Menulis tentang gempa yang pernah
terjadi di desa Serempah memang sesuatu yang baru. Ada banyak penjelasan mengenai
detail gempa ini. Namun, ada satu hal yang hilang yakni cerita pribadi rakyat
sendiri. Satu minggu di kampung ini memberikan saya kesempatan untuk menelusuri
lebih lanjut mengenai cerita dari masyarakat Serempah. Cerita dari mereka
tentunya membuat saya lebih bisa merasakan kepedihan gempa tersebut.

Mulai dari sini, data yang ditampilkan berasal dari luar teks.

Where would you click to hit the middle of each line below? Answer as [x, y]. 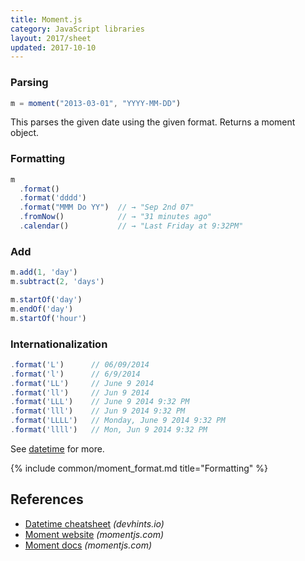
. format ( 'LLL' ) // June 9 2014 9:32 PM [100, 402]
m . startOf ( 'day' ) [46, 300]
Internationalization [59, 344]
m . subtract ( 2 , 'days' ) [57, 282]
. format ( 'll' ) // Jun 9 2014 [80, 392]
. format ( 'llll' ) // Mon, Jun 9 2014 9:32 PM [109, 430]
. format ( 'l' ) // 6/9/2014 [75, 374]
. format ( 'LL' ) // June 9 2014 [82, 383]
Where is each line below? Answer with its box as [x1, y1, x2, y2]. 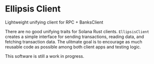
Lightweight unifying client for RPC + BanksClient [5, 19, 104, 25]
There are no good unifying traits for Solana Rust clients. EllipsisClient [5, 28, 149, 34]
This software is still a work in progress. [5, 53, 85, 59]
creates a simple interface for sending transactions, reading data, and [5, 34, 144, 39]
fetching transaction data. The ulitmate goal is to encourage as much [5, 38, 143, 44]
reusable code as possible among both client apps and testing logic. [5, 44, 141, 50]
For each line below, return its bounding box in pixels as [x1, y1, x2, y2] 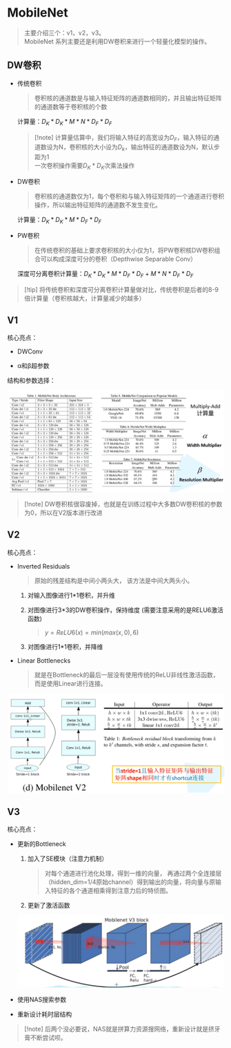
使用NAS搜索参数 [17, 995, 67, 1004]
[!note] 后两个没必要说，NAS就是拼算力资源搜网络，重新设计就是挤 [23, 1025, 215, 1033]
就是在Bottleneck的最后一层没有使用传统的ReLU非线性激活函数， [34, 670, 219, 679]
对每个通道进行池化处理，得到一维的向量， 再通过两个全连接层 [44, 870, 222, 878]
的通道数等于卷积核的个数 [34, 102, 108, 111]
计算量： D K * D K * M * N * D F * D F [17, 117, 112, 127]
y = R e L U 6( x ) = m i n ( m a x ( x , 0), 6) [44, 628, 139, 636]
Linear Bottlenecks [17, 656, 71, 665]
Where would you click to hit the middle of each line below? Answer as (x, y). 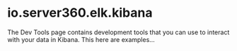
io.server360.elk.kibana (80, 13)
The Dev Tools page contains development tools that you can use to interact (118, 32)
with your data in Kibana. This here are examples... (81, 39)
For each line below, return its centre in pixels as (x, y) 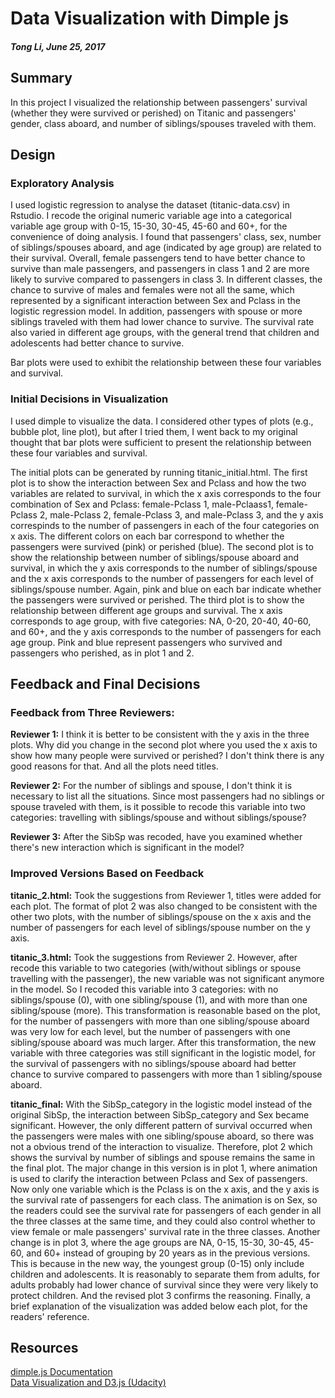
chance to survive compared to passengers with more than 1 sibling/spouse (166, 1074)
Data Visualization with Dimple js (150, 18)
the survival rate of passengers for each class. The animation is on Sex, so (164, 1199)
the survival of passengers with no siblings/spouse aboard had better (153, 1063)
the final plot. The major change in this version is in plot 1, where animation (164, 1168)
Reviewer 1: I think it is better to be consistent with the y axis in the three (160, 734)
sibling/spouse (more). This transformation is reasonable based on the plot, (165, 1010)
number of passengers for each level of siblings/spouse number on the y (160, 927)
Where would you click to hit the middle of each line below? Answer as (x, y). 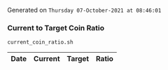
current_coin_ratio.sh (40, 42)
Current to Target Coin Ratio (56, 28)
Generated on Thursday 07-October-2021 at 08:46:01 (84, 10)
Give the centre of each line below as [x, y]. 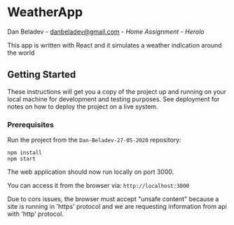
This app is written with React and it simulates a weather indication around [115, 45]
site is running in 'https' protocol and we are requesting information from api [117, 207]
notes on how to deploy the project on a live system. [83, 107]
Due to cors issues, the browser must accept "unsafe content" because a [113, 199]
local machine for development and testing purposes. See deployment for [113, 99]
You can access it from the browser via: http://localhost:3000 [98, 186]
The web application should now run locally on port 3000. [91, 172]
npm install [25, 153]
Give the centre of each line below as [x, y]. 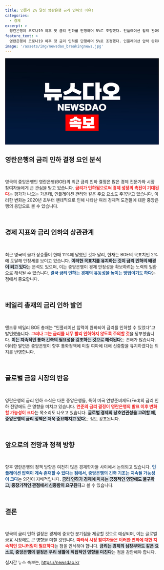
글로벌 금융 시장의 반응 [37, 378]
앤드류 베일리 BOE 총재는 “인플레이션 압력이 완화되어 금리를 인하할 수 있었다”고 [80, 327]
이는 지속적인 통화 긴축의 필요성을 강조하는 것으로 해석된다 [66, 340]
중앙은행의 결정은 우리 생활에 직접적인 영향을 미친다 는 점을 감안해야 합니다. [86, 552]
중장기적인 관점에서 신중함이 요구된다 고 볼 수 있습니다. [62, 485]
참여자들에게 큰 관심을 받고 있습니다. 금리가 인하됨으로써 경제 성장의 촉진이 [76, 188]
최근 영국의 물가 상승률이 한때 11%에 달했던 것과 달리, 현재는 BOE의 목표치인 [78, 254]
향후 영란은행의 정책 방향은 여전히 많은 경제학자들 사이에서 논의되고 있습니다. [78, 467]

Bu Mistiani (30 tahun) menjelaskan bagaimana rumah mereka hancur sehingga susah
untuk mengambil beras dan bahan pangan lainnya. Desa Serempah yang masih
terisolasi pasca gempa membuat ibu Mistiani harus meminta beras dan lauk
lainnya kepada masyarakat desa lainnya yang bisa menyelamatkan pangan mereka. Dia
juga menjelaskan bagaimana kehidupannya saat mengungsi. Mereka hanya mengungsi
selama sebulan di tenda pengungsian kemudian pindah ke kebun untuk membuat
rumah seadanya. Rupanya pemerintah juga membagikan seng dan triplek agar masyarakat
bisa membuat rumah mereka sendiri. Ada yang tinggal di sawah, kebun, bahkan di
lapangan. Dia dan keluarga pun harus tinggal selama seminggu di kebunnya karena
serempah saat itu sedang direlokasi.
Ibu Nuraini (40 tahun) memiliki cerita lain, yaitu rumahnya diseruduk oleh
mobil beko. Anaknya sampai sekarang belum ditemui jasadnya. Kepedihan ibu Nuraini
memiliki dampak sampai sekarang . Saat ibu ini mempersilahkan kami untuk
tinggal di rumahnya, ibu ini pun berkata “ibu teringat saat ngungsi. Ibu
harus pindah-pindahkan barang ke rumah ini dan ke rumah itu, sama seperti
kalian. Makanya, ibu tak tega”. Itu
yang disampaikan oleh ibu Nuraini saat melihat kami mencari-cari rumah yang
bisa kami tempati di Serempah. Ada beberapa kali kami harus pindah ke
rumah yang satu ke yang satu lainnya karena rumah yang akan kami tempati belum
jelas perizinannya.
Itulah hasil informasi yang bisa saya dapatkan. Mungkin jika kita menginjakkan kaki di Serempah sekarang, spanduk keluarga miskin itu tertempel di setiap rumah warga, termasuk bapak Kepala Desa. Sekolah meskipun sudah bagus, gurunya sangat minim. Puskesdes hanya ada infrastrukturnya saja, tidak ada bidan atau obat. Sangat mengharukan bagi kita yang saat ini sedang hidup enak di kota-kota.